Nobody disputes that, it is simply irrelevant to what we are discussing: the legitimate role of government.

"Seat-belts: I used to ignore them until I rented a car in a foreign country that had a mandatory seat-belt law, and as a guest, I did want to follow their laws. So I got in the habit of using them, so am glad that such laws existed. That is the reality of how such laws can have an effect."

More irrelevancy.

"Since minorities get the same safety benefit from seat-belt use, I see no civil rights issue here."

Civil rights aren't just about protecting minorities from racial discrimination. They apply to every citizen in the US and are meant to protect us from overreaching government.
forsanri
breaking news
written by forsanri, March 14, 2010
a Rhode Island police officer can stop you at any time already for the following reasons:

"Were you text messaging on your phone?"
"You swerved a little on the road....are you ok?"
"I need to see your vehicle registration/inspection sticker/proof of insurance/drivers license, etc."

We just don't need another potential drug user/dealer to come and harass us on the road. Will Gablinske include accompanying legislation to require mandatory drug testing for police departments?
Bruce Reilly
Armed Drug Dealers
written by Bruce Reilly, March 14, 2010
DX, thanks for the link.

Forsanri: You might want to point out that (in this era of complete public confidence in the PD), these folks pulling people over are armed to the teeth, and have the authority to do just about anything under the banner of "reasonable suspicion."

Barry: To say "Since minorities get the same safety benefit from seat-belt use, I see no civil rights issue here." You either truly live in blissful ignorance or are being sarcastic. I don't know you well enough to say which it is. But as DX points out, Civil Rights are for all, holding major significance since the 18th century.

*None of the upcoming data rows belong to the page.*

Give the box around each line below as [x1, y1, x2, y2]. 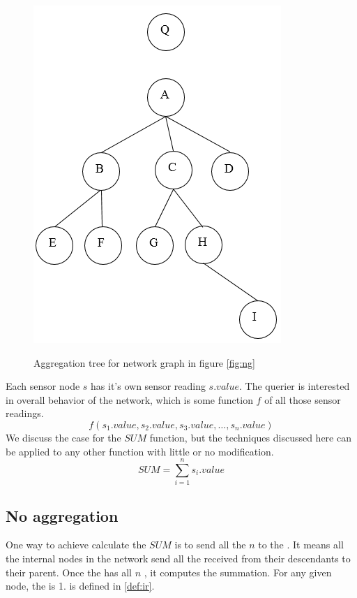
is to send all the [174, 537, 246, 552]
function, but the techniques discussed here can [149, 430, 351, 444]
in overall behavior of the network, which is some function [6, 392, 253, 407]
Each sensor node [6, 379, 80, 393]
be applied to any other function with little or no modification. [6, 444, 274, 458]
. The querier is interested [239, 379, 350, 393]
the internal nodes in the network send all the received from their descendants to [6, 551, 351, 566]
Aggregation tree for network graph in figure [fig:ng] [33, 355, 256, 370]
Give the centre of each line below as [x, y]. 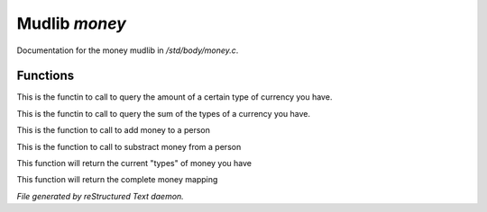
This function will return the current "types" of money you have [134, 163]
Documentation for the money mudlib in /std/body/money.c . [128, 50]
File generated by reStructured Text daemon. [100, 196]
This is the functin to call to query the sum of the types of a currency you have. [164, 113]
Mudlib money [71, 23]
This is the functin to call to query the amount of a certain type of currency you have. [175, 97]
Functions [46, 76]
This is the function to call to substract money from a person [129, 146]
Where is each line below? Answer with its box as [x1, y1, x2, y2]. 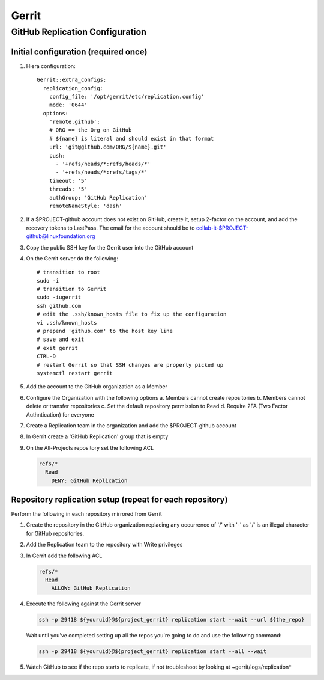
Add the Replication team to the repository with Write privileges [26, 541, 183, 548]
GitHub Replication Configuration [11, 26, 147, 37]
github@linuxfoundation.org [26, 233, 95, 240]
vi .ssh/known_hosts [37, 319, 97, 326]
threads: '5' [49, 186, 88, 192]
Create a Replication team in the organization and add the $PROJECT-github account [26, 421, 236, 429]
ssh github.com [37, 302, 82, 309]
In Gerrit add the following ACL [26, 552, 103, 559]
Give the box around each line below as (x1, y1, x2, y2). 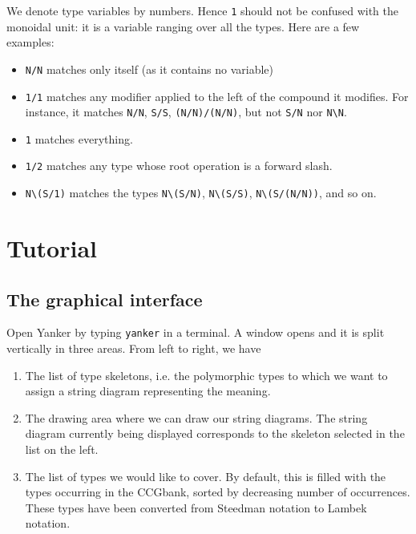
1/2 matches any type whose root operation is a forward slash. (25, 157, 333, 174)
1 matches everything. (25, 130, 133, 147)
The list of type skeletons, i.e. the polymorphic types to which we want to (25, 366, 388, 383)
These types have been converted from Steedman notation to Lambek (25, 499, 367, 516)
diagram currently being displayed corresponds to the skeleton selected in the (25, 425, 405, 442)
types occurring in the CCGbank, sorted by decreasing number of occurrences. (25, 483, 410, 500)
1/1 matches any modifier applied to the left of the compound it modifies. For (25, 87, 409, 104)
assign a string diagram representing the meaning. (25, 382, 271, 399)

For Gablinske's own press conference to attempt an outflanking of the obvious Civil Rights implications proves that he realizes its a civil rights fiasco in the making... but we should bypass it in the name of safety.

What Ben Franklin say about safety?

(Maybe its just a huge conspiracy to get us to use mass transit?)
Bruce Reilly
So much for that bill
written by Bruce Reilly, March 27, 2010
I went to this hearing primarily so I could testify on the Racial Profiling bill. The Seatbelt Bill was pulled form the agenda!

What was still there: the "Inattentive Driving" bill.
One man testified in support. Rep. Newberry (Smithfield) made a few comments about how this bill was so inexact and vague, it probably had no chance of passing constitutional standards.

As the only person testifying in opposition, I merely seconded the Representative. Makes things easier.